Year 7 responded positively on the whole, with the inevitable few reluctant participants, but an explanatory letter home signed by myself, the head of year and the headteacher proved helpful in quashing most parental objections, and in fact we found the vast majority of parents to be very supportive. Each class was taught a separate song to perform, which were to be judged as a competition, in addition to a massed medley of “Swing low, sweet chariot” and Debbie Wiseman’s “No wars will stop us singing” – this one was added only in the final weeks before the concert, which happened to fall on Remembrance Day. I taught seven of the ten year 7 classes myself this year, and found teaching so much singing very tiring, but also exhilarating; my own singing lessons were continuing roughly once a fortnight, and my teacher was an invaluable help in showing me how not to over-use my voice, and suggesting ways of making particular phrases or parts of the songs easier. He also agreed to be the competition judge. I gave the concert the name “Everyone Sings” because I found myself saying this constantly to pupils (or anyone for that matter!) who said “I can’t sing”. The final event was something of a logistical challenge, which we simply could not have managed without the support of the head of year and the ten form tutors, but the Hall was packed and the sound of 260 pupils singing en masse was an extraordinarily arresting finale. Medals were awarded and pupil reports later written, allowing us a fascinating insight into their perception of the event, and showing how memorable it had been for them.

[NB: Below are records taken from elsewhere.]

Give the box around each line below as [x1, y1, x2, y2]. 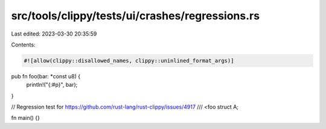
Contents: [11, 41, 36, 48]
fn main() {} [11, 115, 40, 122]
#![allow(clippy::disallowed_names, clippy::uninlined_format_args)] [24, 57, 234, 64]
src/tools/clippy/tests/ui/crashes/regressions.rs [11, 9, 260, 22]
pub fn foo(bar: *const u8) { [11, 72, 81, 80]
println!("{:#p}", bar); [26, 81, 78, 89]
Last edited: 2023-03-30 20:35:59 [11, 30, 97, 37]
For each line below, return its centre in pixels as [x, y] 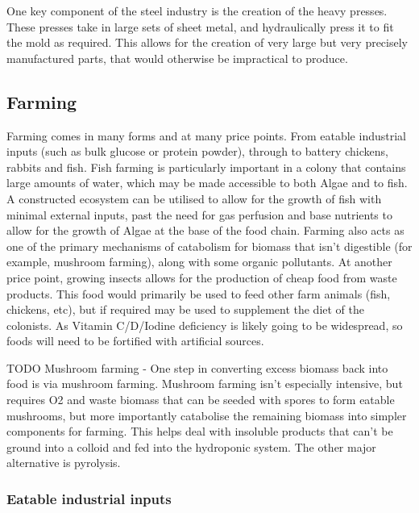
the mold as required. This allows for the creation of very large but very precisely [207, 42]
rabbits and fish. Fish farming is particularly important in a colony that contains [206, 167]
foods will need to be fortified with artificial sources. [135, 341]
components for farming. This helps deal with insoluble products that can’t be [200, 431]
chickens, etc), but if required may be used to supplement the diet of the [186, 309]
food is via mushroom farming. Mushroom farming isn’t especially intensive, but [205, 384]
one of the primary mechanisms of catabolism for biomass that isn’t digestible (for [209, 246]
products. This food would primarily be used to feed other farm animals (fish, [199, 293]
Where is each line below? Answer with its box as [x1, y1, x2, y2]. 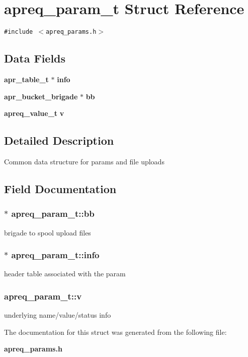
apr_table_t [4, 74, 49, 84]
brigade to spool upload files [4, 227, 91, 237]
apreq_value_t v [4, 108, 64, 118]
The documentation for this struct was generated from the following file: [4, 326, 227, 337]
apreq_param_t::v [4, 289, 82, 302]
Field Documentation [4, 181, 117, 196]
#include [4, 28, 33, 36]
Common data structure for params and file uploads [4, 156, 164, 166]
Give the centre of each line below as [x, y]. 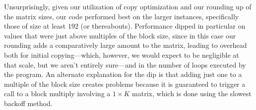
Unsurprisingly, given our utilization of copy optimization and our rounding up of [128, 6]
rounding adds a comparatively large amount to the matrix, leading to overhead [126, 45]
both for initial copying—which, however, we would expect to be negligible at [122, 55]
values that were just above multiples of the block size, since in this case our [120, 35]
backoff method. [28, 103]
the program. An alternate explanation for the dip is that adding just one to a [123, 74]
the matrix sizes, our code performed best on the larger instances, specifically [122, 16]
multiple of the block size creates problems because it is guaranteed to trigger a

Back to the compulsory GCSE choir for a moment. I am now in the second year of insisting on this, and also made a point last year of explaining to year 9 pupils considering GCSE Music that this would be required. The current year 10 class of 17 pupils (6 boys, 11 girls) contains several confident singers and many reluctant ones, but I have tried to be relentless in getting them to sing not only in the weekly choir rehearsal but in lessons too. When we studied Handel’s “And the glory of the Lord” we spent several lessons just singing it, working through each part in turn and singing along to the recording in whatever register was comfortable. They sang a gospel version of “Joy to the world” in the Christmas assembly for a week (although some bribery in the form of chocolate was needed for this) and I have a stash of quick rounds and simple part songs that I pull out for moments when they are doing something menial – putting resources away in their folders or waiting for computers to load, for example. They will now sing anything and at any time – on several occasions I’ve returned from a last-minute dash to the photocopier at the start of a lesson to find them singing, sometimes in several parts, whatever happens to be on someone’s mind at the time.

Year 11 complained, by the way, at the start of the year that “choir had got too big” because of the influx of year 10s, as well as the growing number of lower school pupils who come along (I don’t think I mentioned that everyone who comes on the Music Tour now has to sing in the choir) It’s actually now called “Big Choir”. I was really surprised, but suggested half-heartedly that we start another smaller group for them. Chamber Choir was born and now comprises 6 girls and 6 boys, mostly in years 10 and 11, who are able to access harder songs with a greater focus on reading music.

Although we left singing with year 7 for a while in the term that followed “Everyone Sings”, to focus necessarily on other skills (including whole-class keyboard lessons) I wanted if possible to rekindle some of the enthusiasm the concert had generated, before the summer and the start of year 8. So this term we have embarked on an Africa project, which will culminate in an afternoon concert given by each half of the year group, to an invited audience of years 4 and 5 from the Junior school down the road. Each class will perform a piece of West African drumming and sing an African song, and then join in a massed performance of “Shosholoza” in (hopefully) three parts. I have drafted in my year 10 class to boost the part singing and demonstrate that boys and girls higher up the school are also singing (and because I tried out teaching the African songs to them ahead of starting the project, to see what would work, and they were intrigued!). So far, year 7 have accepted it without complaint – watch this space!